11. The method according to claim 8, wherein the method includes the arrangement of the molar ratio between acrylic acid and 2-acrylamido-2-methyl propane sulfonic acid in the copolymer to a value within the range between 0.8:1 and 1:0.8.

12. (canceled)

13. (canceled)

14. The mixture according to claim 2, wherein said mean particle size is within the range between 20 nanometers and 60 nanometers.

15. The mixture according to claim 2, wherein the metal oxide ceramic nanoparticles are selected from the list consisting of yttria stabilized zirconia, magnesium oxide, alumina and mixtures thereof.

16. The mixture according to claim 3, wherein the metal oxide ceramic nanoparticles are selected from the list consisting of yttria stabilized zirconia, magnesium oxide, alumina and mixtures thereof.

17. The mixture according to claim 2, wherein the molar ratio between acrylic acid and 2-acrylamido-2-methyl propane sulfonic acid in the copolymer is within the range between 0.8:1 and 1:0.8.

18. The mixture according to claim 3, wherein the molar ratio between acrylic acid and 2-acrylamido-2-methyl propane sulfonic acid in the copolymer is within the range between 0.8:1 and 1:0.8.

19. The mixture according to claim 4, wherein the molar ratio between acrylic acid and 2-acrylamido-2-methyl propane sulfonic acid in the copolymer is within the range between 0.8:1 and 1:0.8.

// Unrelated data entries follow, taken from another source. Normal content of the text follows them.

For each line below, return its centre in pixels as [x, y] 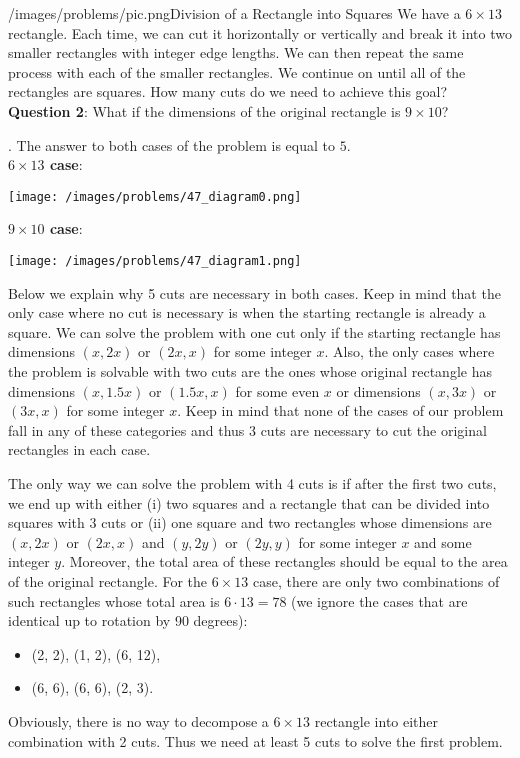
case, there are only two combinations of [376, 580]
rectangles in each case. [79, 449]
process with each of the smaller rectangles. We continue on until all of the [237, 71]
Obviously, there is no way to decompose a [138, 720]
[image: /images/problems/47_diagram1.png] [155, 261]
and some [443, 541]
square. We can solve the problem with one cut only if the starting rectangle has [254, 331]
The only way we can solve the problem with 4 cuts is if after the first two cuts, [252, 483]
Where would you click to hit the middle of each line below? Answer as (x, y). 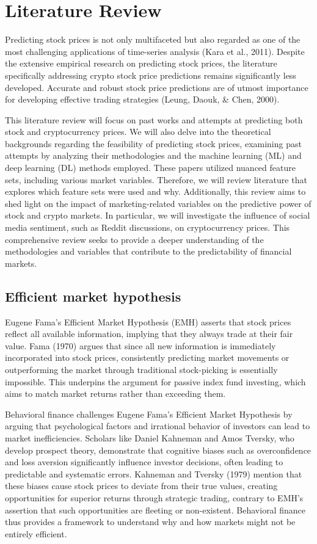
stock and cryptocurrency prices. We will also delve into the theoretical (138, 132)
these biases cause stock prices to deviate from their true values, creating (141, 486)
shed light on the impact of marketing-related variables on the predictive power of (158, 203)
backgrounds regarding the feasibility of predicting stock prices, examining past (153, 143)
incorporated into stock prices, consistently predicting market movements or (147, 357)
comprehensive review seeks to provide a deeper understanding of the (134, 239)
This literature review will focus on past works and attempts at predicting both (154, 119)
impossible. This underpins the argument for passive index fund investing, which (155, 381)
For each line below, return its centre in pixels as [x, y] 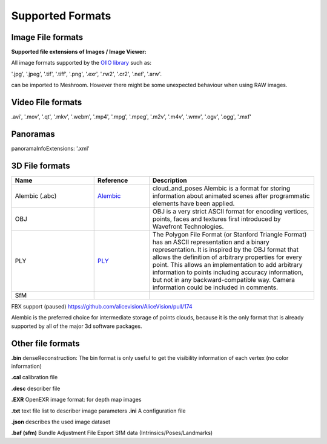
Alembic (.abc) [36, 195]
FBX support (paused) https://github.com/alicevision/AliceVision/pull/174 [102, 306]
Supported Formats [61, 16]
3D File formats [41, 165]
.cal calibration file [35, 377]
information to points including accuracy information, [228, 272]
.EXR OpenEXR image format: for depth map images [76, 400]
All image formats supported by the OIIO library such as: [81, 63]
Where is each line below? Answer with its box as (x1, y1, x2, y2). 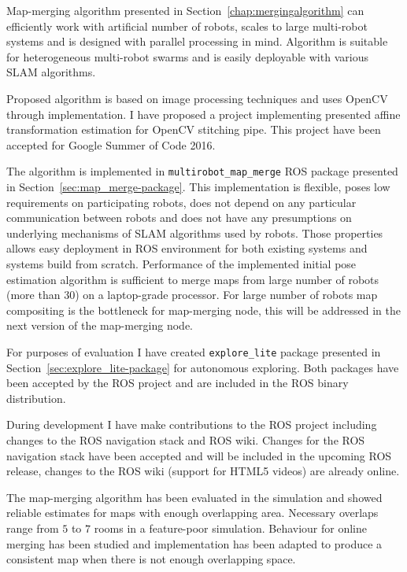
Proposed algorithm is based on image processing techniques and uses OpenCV (6, 90, 388, 106)
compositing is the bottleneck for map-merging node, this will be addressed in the (6, 301, 401, 318)
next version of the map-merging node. (6, 317, 193, 334)
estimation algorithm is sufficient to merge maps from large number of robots (6, 271, 379, 287)
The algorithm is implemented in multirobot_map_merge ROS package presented (6, 163, 398, 179)
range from (6, 519, 59, 536)
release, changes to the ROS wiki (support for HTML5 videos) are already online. (6, 463, 400, 479)
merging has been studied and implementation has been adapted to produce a (6, 535, 383, 552)
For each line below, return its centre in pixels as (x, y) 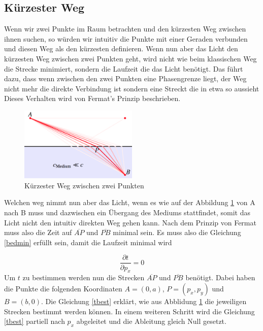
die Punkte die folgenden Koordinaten (63, 288)
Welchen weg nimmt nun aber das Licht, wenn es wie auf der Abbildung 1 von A (130, 202)
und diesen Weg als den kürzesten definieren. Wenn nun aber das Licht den (121, 48)
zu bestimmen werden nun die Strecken (84, 277)
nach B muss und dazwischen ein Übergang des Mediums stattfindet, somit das (127, 212)
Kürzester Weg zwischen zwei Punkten (84, 185)
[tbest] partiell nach (35, 321)
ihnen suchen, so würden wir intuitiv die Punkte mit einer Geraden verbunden (126, 38)
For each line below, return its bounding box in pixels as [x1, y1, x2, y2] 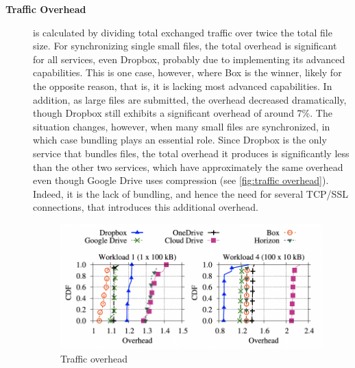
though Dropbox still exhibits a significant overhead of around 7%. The [33, 106, 332, 120]
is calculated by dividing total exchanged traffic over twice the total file [33, 25, 332, 39]
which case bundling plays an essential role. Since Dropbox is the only [33, 133, 327, 147]
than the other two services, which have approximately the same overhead [33, 159, 343, 174]
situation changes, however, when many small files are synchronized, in [33, 119, 330, 133]
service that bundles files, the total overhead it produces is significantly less [33, 146, 350, 160]
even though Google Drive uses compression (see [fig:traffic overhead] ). [33, 173, 329, 187]
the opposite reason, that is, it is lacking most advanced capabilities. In [33, 78, 332, 93]
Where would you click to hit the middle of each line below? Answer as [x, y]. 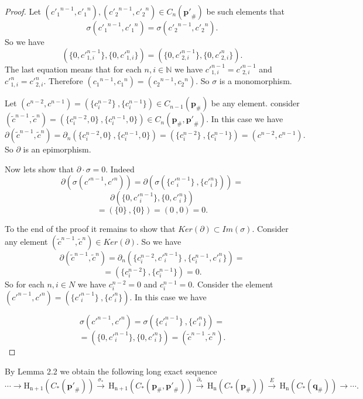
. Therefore [63, 81]
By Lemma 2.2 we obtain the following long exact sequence [111, 371]
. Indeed [120, 169]
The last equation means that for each [73, 69]
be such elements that [246, 11]
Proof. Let [23, 11]
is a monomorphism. [256, 81]
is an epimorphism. [57, 149]
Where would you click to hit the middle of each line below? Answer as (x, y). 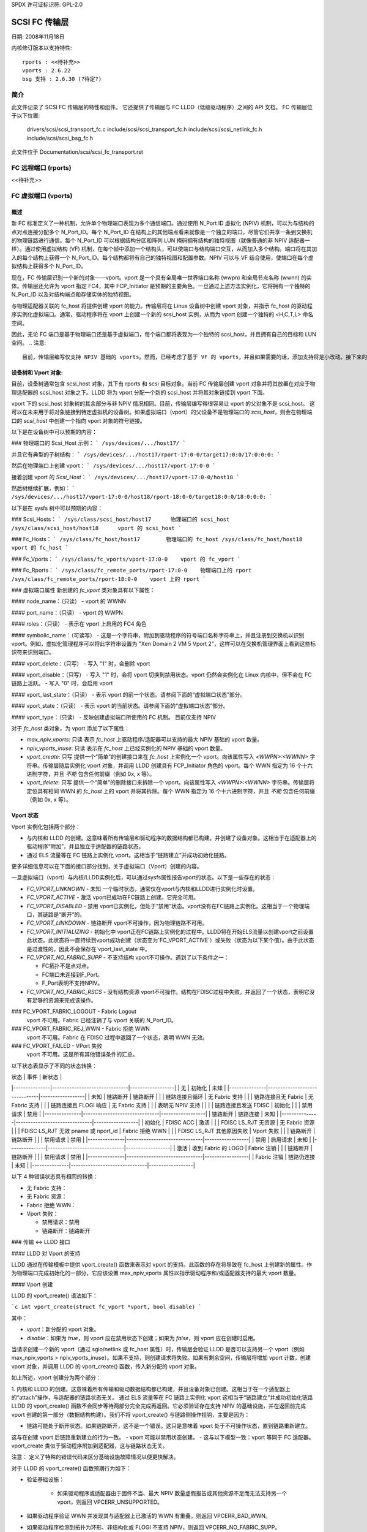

20. The method according to claim 9, wherein the method includes a selection of the metal oxide ceramic nanoparticles from the list consisting of yttria stabilized zirconia, magnesium oxide, alumina and mixtures thereof.

21. The method according to claim 9, wherein the method includes the arrangement of the molar ratio between acrylic acid and 2-acrylamido-2-methyl propane sulfonic acid in the copolymer to a value within the range between 0.8:1 and 1:0.8.

22. The method according to claim 10, wherein the method includes the arrangement of the molar ratio between acrylic acid and 2-acrylamido-2-methyl propane sulfonic acid in the copolymer to a value within the range between 0.8:1 and 1:0.8.